Trump fumes as US carmakers pursue drive for lower emissions
President and major manufacturers in stand-off over exhaust emission standards
US president Donald Trump claimed on Twitter that Ford wanted “to build a much more expensive car, that is far less safe and doesn’t work as well”. Photograph: Doug Mills/New York Times
A dispute between US president Donald Trump and four major car manufacturers over emissions standards has turned nasty. But the Trump administration’s short-term goals for reducing carbon emissions are so clearly bogus they are enough to have somehow made it possible for the motor industry – a major contributor to global warming – to come out of a disagreement (ostensibly about the environment) looking like the good guys.
Trump has said he applies many of the same principles he used in running businesses to running a country effectively. But when several of your most influential employees publicly oppose and ignore orders coming directly from the chief executive this cannot be a positive indication that this approach is workable in politics.
That’s what’s currently happening in America Inc. A number of major global auto manufacturers, including Ford, Honda, Volkswagen and BMW, oppose a federal government policy objective aimed at reversing car exhaust emission standards (established late in the Obama administration) that would freeze them to a limit of their 2020 miles-per-gallon targets.
For the last three years Trump has been formulating plans “for the biggest deregulatory effort” of his presidency.
One might assume a policy that would ease the financial burden of reducing the auto industry’s carbon footprint would be welcomed by US car manufacturers. Instead Ford, Honda, Volkswagen and BMW have declared their support for California governor Gavin Newsom by agreeing to comply with stricter benchmarks being laid out in the state. It has been reported that Mercedes Benz is soon to join the four, which together produce nearly a third of all vehicles sold in the US.
Upon hearing the news that his efforts to create a nationwide emissions standard were being ignored, Trump did what all credible heads of state would do: he got on Twitter. Singling out Ford as the ringleader, the president told his 63 million followers that its founder Henry Ford would likely be unimpressed that the good name of his company was being dishonoured by its current leadership for “wanting to build a much more expensive car, that is far less safe and doesn’t work as well”.

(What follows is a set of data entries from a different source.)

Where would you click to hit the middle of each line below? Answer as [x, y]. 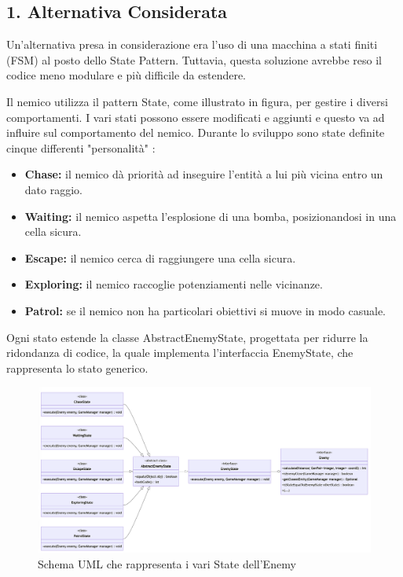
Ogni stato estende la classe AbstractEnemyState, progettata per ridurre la [187, 337]
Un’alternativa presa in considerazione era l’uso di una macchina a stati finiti [192, 44]
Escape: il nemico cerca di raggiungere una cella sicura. [160, 257]
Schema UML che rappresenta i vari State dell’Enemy [167, 563]
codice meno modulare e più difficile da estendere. [126, 75]
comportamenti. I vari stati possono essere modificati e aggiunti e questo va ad [196, 117]
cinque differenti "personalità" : [81, 147]
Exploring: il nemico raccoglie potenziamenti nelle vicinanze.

What the hell was he on about? Notwithstanding the various criticisms Twitter has been subjected to recently, it has never been a suitable medium for providing context: one of the more crucial elements to effective communications that still seems to be an afterthought for most Twitterati (despite now having a whopping 280 characters at one’s disposal).
The tweet was in reference to some warped logic used by officials from the now oxymoronic Environmental Protection Agency and the National Highway Traffic Safety Administration, the two entities who jointly manage fuel economy regulations.
The previous administration had set fuel efficiency targets for new cars to reach a minimum of 55mpg by 2025. When opponents of this target took the helm at the aforementioned regulatory duo they argued it was too ambitious and needed to be revised down because the resulting drop in the price of petrol would incentivise more Americans to drive leading to an inevitable rise in the number of road fatalities. (Warped logic isn’t necessarily always bogus but it’s almost always ridiculous.)
American car manufacturers didn’t like the ambitious targets set by Obama all that much either but knew they were coming sooner or later.
Now the group of rebel car makers has struck a deal with California that all parties appear to be satisfied with. Aside from the obvious environmental benefits of improving fuel economy generally, California is keen to ramp up electric vehicle production.
An economy as large as California’s with a hunger for electric vehicles is just the impetus required by automakers craving regulatory certainty as well as policy support to justify the billions being spent on research and development in relation to electric vehicle technology. Unsurprisingly, therefore, a major component of the agreement reached by Ford and its allies with the Democratic governor of the country’s largest state is a commitment to co-operate with each other in the development of the electric car industry in tandem with the infrastructure needed to make the technology a viable alternative to conventional combustible engines.
Ford alone has spent more than $11 billion (€9.96 billion) on its development of battery-based cars and recently announced it had struck a deal with competitor Volkswagen, allowing it to share the German’s all-electric platform. Volkswagen is also busy with its R&D as it plans to roll out up to 70 different battery-powered new vehicle models across its brands by 2025. The car giant recently revised up its expected production volume expectations in that period from 15 million to 22 million. The first of the new cars was revealed this week at the Frankfurt auto show in the form of the new ID.3.
Trump’s once-powerful strategy for overcoming disobedient subjects – that is, saying nasty things about them on Twitter – may be losing its venom. But this stand-off isn’t over. In the absence of a tweet insulting enough to scare off four of the world’s largest car manufacturers, the US justice department has “opened an antitrust inquiry investigating if the automakers’ deal with California is in violation of federal antitrust laws and could potentially be limiting consumer choice”.
Perhaps it will in the short term, as electric cars don’t enjoy the economies of scale that allow for prices to drop. It’s inevitable that demand will rise, though. And all this short-term thinking in the White House could lead to an even shorter term in office for this administration.